Functional Requirements
FR1: Detect if a client or server is alive by sending periodic heartbeat signals
FR2: Support up to 10,000 concurrent clients sending heartbeats
FR3: Trigger alerts if heartbeat is missed for more than 30 seconds
FR4: Provide a dashboard to show live status of all clients
FR5: Ensure minimal network overhead for heartbeat messages
Non-Functional Requirements
NFR1: Heartbeat interval must be configurable but default to 10 seconds
NFR2: System must handle network delays and temporary outages gracefully
NFR3: Latency for detecting a missed heartbeat should be under 5 seconds after timeout
NFR4: System availability target is 99.9% uptime
NFR5: Heartbeat messages should be lightweight (under 1 KB)
Think Before You Design
Questions to Ask
❓ Question 1
❓ Question 2
❓ Question 3
❓ Question 4
❓ Question 5
Key Components
Heartbeat sender (client or server component)
Heartbeat receiver service
State store or cache to track last heartbeat timestamps
Alerting and notification system
Dashboard or monitoring UI
Load balancer or API gateway
Design Patterns
Polling vs push-based heartbeat
Timeout and retry mechanisms
Circuit breaker pattern for unhealthy clients
Event-driven architecture for alerting
Caching for fast heartbeat status lookup
Reference Architecture
  +------------+       Heartbeat       +----------------+
  |  Clients   | --------------------> | Heartbeat      |
  | (10,000)  |                       | Receiver       |
  +------------+                       +----------------+
                                         |       |
                                         |       | Updates last
                                         |       | heartbeat time
                                         v       v
                                   +---------------------+
                                   | State Store (Redis)  |
                                   +---------------------+
                                         |       |
                                         |       | Triggers alerts
                                         |       | if timeout
                                         v       v
                                   +---------------------+
                                   | Alerting Service    |
                                   +---------------------+
                                         |
                                         v
                                   +---------------------+
                                   | Monitoring Dashboard|
                                   +---------------------+
Components
Clients
Any client platform
Send periodic heartbeat messages to indicate they are alive
Heartbeat Receiver
Stateless REST API or TCP server
Receive heartbeat messages and update client status
State Store
Redis or in-memory key-value store
Store last heartbeat timestamp per client for quick lookup
Alerting Service
Event-driven microservice
Detect missed heartbeats and send alerts/notifications
Monitoring Dashboard
Web UI with real-time updates
Display live status of all clients and alerts
Load Balancer
Nginx or cloud LB
Distribute heartbeat requests across receiver instances
Request Flow
1. Client sends heartbeat message every 10 seconds to Heartbeat Receiver.

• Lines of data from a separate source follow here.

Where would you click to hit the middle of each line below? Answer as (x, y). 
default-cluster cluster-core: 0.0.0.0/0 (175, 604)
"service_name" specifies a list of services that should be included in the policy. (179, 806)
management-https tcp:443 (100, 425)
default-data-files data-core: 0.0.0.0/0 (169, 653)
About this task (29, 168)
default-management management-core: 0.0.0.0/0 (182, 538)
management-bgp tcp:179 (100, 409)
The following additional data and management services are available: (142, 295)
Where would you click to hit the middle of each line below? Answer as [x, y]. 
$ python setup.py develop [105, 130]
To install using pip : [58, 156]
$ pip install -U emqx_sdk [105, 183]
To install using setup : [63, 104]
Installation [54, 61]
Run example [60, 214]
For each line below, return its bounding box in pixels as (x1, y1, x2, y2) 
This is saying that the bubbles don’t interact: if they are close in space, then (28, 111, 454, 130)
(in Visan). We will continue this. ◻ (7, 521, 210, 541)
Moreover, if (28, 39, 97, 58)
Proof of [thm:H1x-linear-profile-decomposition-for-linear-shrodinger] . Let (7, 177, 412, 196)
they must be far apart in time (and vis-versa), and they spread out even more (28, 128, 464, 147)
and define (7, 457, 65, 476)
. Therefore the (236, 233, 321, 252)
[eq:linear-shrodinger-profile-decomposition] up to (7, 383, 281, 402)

2. Heartbeat Receiver validates and updates the last heartbeat timestamp in State Store.
3. Alerting Service periodically scans State Store for clients missing heartbeat beyond 30 seconds.

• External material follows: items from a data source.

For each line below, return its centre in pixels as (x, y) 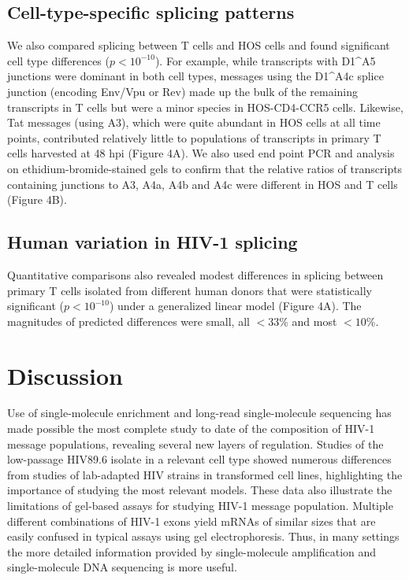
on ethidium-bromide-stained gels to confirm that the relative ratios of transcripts (205, 168)
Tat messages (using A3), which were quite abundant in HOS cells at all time (194, 122)
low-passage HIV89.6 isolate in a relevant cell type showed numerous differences (199, 459)
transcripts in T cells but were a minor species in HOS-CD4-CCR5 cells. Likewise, (205, 107)
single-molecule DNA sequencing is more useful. (122, 567)
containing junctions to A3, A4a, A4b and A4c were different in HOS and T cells (203, 184)
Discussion (65, 375)
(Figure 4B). (37, 199)
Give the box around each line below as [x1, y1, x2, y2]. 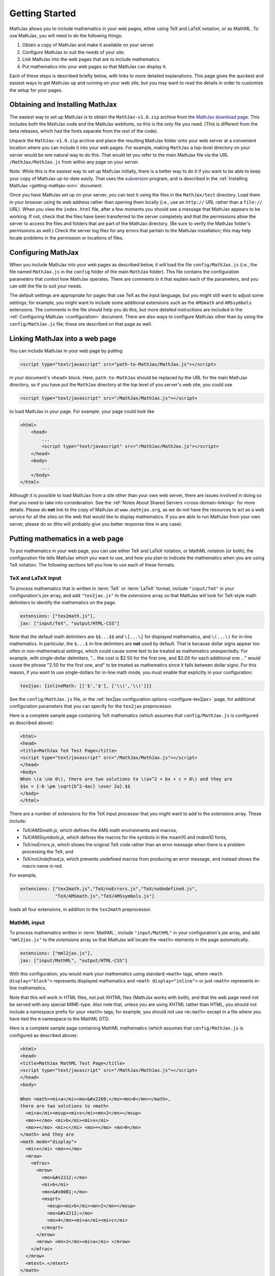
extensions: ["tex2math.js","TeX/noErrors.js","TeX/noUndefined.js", [20, 886, 198, 892]
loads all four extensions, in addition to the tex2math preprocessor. [9, 906, 152, 912]
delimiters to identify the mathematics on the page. [9, 600, 117, 606]
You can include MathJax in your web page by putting [9, 348, 123, 354]
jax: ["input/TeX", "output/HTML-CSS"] [20, 620, 120, 626]
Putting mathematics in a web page [9, 534, 124, 543]
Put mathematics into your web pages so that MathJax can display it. [22, 63, 167, 69]
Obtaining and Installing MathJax [9, 100, 117, 109]
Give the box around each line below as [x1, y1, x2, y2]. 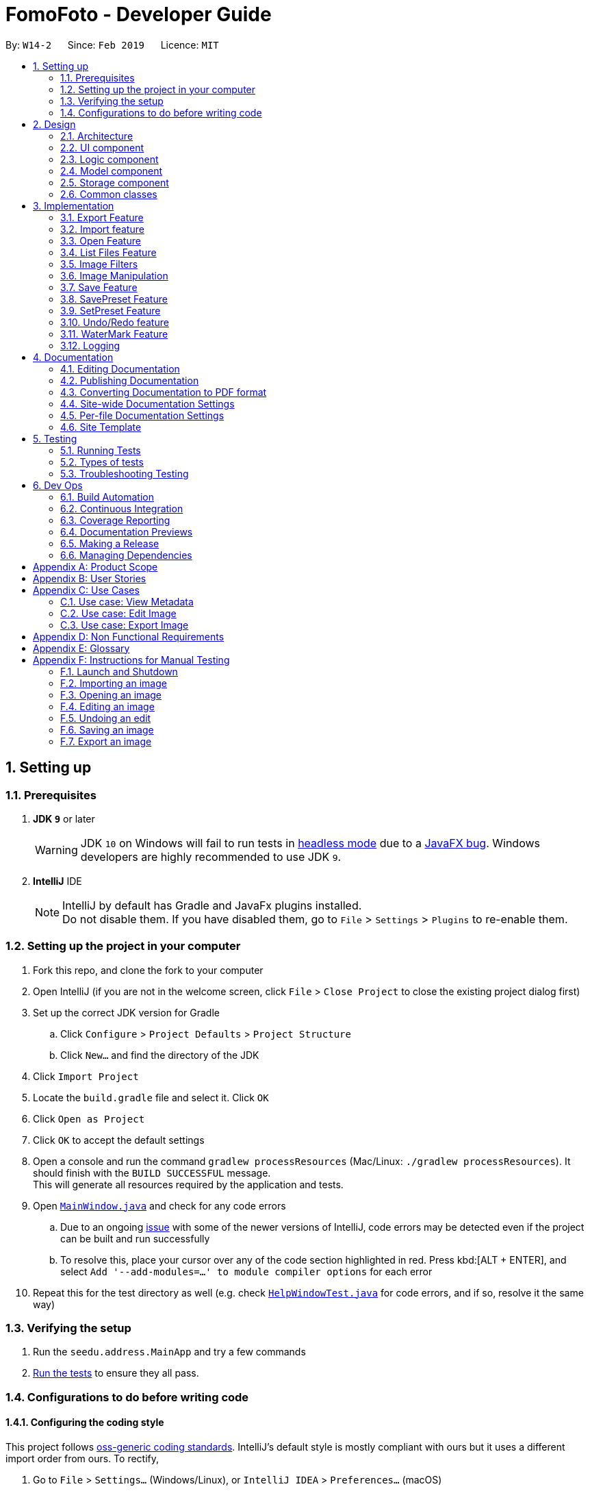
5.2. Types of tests [60, 455, 144, 468]
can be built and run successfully [60, 1232, 210, 1244]
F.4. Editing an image [60, 700, 155, 712]
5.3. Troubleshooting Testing [60, 467, 189, 479]
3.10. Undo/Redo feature [60, 316, 169, 328]
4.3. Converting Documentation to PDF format [60, 386, 267, 398]
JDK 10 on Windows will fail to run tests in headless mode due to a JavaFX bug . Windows [80, 836, 540, 850]
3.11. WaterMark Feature [60, 327, 168, 340]

4. If a missed heartbeat is detected, Alerting Service triggers notifications.
5. Monitoring Dashboard queries State Store to show live client statuses and alerts.
Database Schema
Entities: - Client: client_id (PK), metadata - HeartbeatRecord: client_id (FK), last_heartbeat_timestamp Relationships: - One-to-one between Client and HeartbeatRecord - HeartbeatRecord updated on each heartbeat received
Scaling Discussion
Bottlenecks
Heartbeat Receiver can become overwhelmed with 10,000+ concurrent heartbeat messages
State Store may face high read/write load for heartbeat timestamps
Alerting Service scanning large datasets may cause latency
Network bandwidth could be stressed by frequent heartbeat messages
Solutions
Use multiple Heartbeat Receiver instances behind a load balancer to distribute load
Use a highly performant in-memory store like Redis with sharding for State Store
Implement incremental or event-driven alerting instead of full scans
Optimize heartbeat message size and interval; consider adaptive heartbeat frequency
Interview Tips
Time: Spend 10 minutes clarifying requirements and constraints, 20 minutes designing architecture and data flow, 10 minutes discussing scaling and trade-offs, 5 minutes summarizing.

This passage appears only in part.